→ **The problem**: Report how many lines in the records below hold "using", with no other output.

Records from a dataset
------------------------

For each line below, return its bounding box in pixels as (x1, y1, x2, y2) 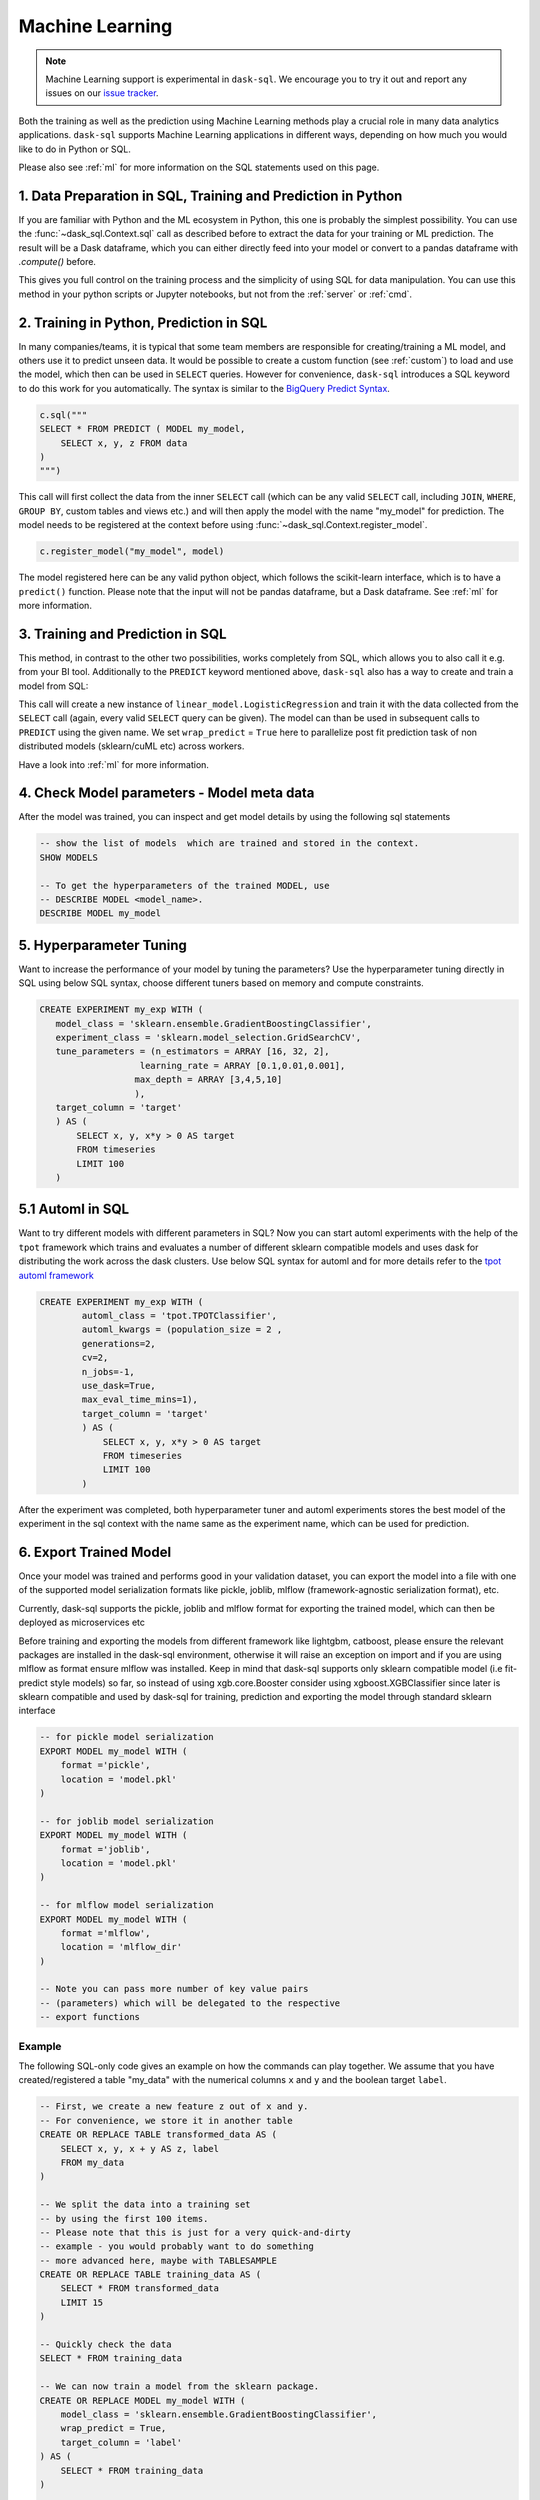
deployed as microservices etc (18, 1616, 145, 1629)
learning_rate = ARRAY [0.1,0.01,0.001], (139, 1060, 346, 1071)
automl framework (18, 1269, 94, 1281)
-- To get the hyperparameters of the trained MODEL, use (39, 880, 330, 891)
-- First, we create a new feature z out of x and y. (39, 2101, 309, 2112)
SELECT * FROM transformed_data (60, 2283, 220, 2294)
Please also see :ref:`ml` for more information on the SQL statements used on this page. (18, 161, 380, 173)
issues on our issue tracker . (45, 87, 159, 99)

------------------------

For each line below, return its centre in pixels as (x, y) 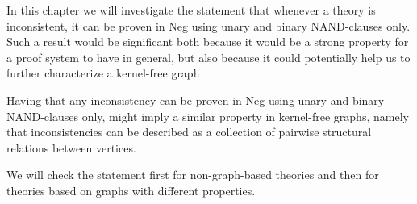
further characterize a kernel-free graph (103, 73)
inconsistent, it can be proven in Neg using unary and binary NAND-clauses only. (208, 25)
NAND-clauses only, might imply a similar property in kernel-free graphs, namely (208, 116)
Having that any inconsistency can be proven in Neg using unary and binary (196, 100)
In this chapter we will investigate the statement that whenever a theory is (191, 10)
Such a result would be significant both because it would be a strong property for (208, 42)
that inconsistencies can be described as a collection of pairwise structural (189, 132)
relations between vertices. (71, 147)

------------------------

→ **Task answer**: 2